We’ll need to know what the various functors’ actions on arrows are, so here’s a reminder: \[\begin{eqnarray} && \mathrm{Ap}: (\mathbf{C}⇒ \mathbf{D}) × \mathbf{C}→ \mathbf{D}\\ && \mathrm{Ap}\;(F, C) = F \;C \\ && \mathrm{Ap}\;(θ : F → G, f : C → D) : F \;C → G \;D \\ && \mathrm{Ap}\;(θ , f) = G \;f ∘ θ_C \\ && \\ && \mathrm{Hom}: \mathbf{C}^{\mathrm{op}} × \mathbf{C}→ \mathbf{Sets}\\ && \mathrm{Hom}\;(C, D) = \mathrm{Hom}(C, D) \\ && \mathrm{Hom}\;(f : C′ → C ∈ \mathbf{C}, g : D → D′ ∈ \mathbf{C}) : \mathrm{Hom}(C, D) → \mathrm{Hom}(C′, D′) \\ && \mathrm{Hom}\;(f , g) = λ (h : C → D) → g ∘ h ∘ f \\ && \\ && y : \mathbf{C}→ \mathbf{C}^{\mathrm{op}} ⇒ \mathbf{Sets}\\ && y \;D = \mathrm{Hom}(∙, D) \\ && y \;(f : D → D′) : \mathrm{Hom}(∙, D) → \mathrm{Hom}(∙, D′) \\ && (y \;f)_C = λ (h : C → D) → f ∘ h \end{eqnarray}\]

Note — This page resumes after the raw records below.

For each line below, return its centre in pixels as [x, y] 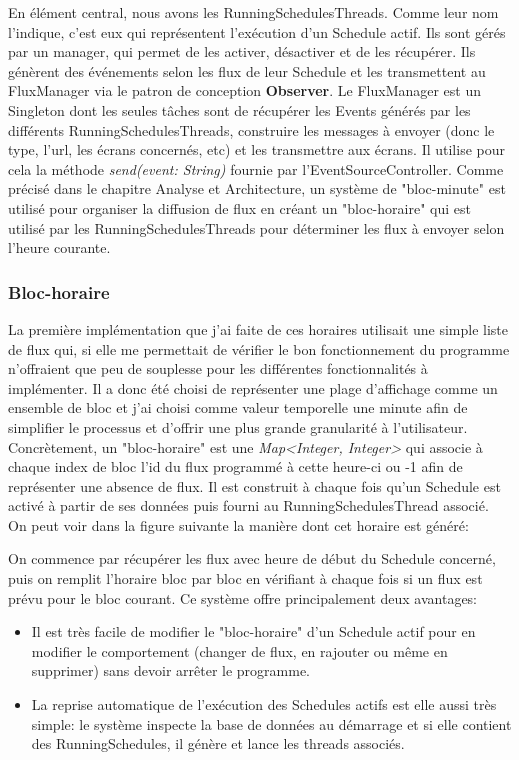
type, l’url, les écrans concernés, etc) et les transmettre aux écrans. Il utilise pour [256, 149]
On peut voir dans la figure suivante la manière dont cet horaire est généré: [238, 524]
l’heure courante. [59, 247]
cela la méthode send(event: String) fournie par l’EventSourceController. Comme [256, 168]
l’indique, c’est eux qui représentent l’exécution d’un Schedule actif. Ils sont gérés [257, 31]
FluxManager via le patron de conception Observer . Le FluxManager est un [245, 90]
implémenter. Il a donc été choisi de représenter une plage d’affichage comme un [253, 387]
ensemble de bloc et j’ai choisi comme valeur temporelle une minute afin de [238, 407]

Now we can simplify the terms on both sides of the equation. They denote functions from \(\mathrm{Hom}(y \;C, F)\) to \(G \;D\), so we apply them to some natural transformation \(ι : y \;C → F\). On the left-hand side:

\[\begin{eqnarray} && ((\mathrm{Ap}∘ \mathrm{Swap}) \;(f, θ) ∘ i_{C, F}) \;ι \\ &=& (\mathrm{Ap}\;(θ, f) ∘ i_{C, F}) \;ι \\ &=& (G f ∘ θ_C ∘ i_{C, F}) \;ι \\ &=& (G f ∘ θ_C) \;(i_{C, F} \;ι) \\ &=& (G f ∘ θ_C) \;(ι_C \;\mathrm{id}_C) \\ &=& (G f ∘ θ_C ∘ ι_C) \;\mathrm{id}_C \\ &=& (G f ∘ (θ ∘ ι)_C) \;\mathrm{id}_C \\ &=& ((θ ∘ ι)_D ∘ y \;C \;f) \;\mathrm{id}_C \\ &=& ((θ ∘ ι)_D \;(y \;C \;f \;\mathrm{id}_C) \\ &=& ((θ ∘ ι)_D \;(id_C ∘ f)) \\ &=& (θ ∘ ι)_D \;f \end{eqnarray}\]

And the right-hand side:

\[\begin{eqnarray} && (i_{D, G} ∘ (\mathrm{Hom}∘ ⟨ y^{\mathrm{op}} × \mathrm{id}⟩) \;(f , θ)) \;ι \\ &=& (i_{D, G} ∘ (\mathrm{Hom}\;(y^{\mathrm{op}} \;f , θ)) \;ι \\ &=& i_{D, G} \;((\mathrm{Hom}\;(y^{\mathrm{op}} \;f , θ)) \;ι) \\ &=& i_{D, G} \;(θ ∘ ι ∘ y^{\mathrm{op}} \;f) \\ &=& i_{D, G} \;(θ ∘ ι ∘ y^{\mathrm{op}} \;f) \\ &=& (θ ∘ ι ∘ y^{\mathrm{op}} \;f)_D \;id_D \\ &=& (θ ∘ ι)_D \;((y^{\mathrm{op}} \;f)_D \;id_D) \\ &=& (θ ∘ ι)_D \;(f ∘ id_D) \\ &=& (θ ∘ ι)_D \;f \end{eqnarray}\]

The equation holds, so \(i\) is indeed natural. Naturality of \(j = i^{-1}\) already follows from this, and so we have a natural iso.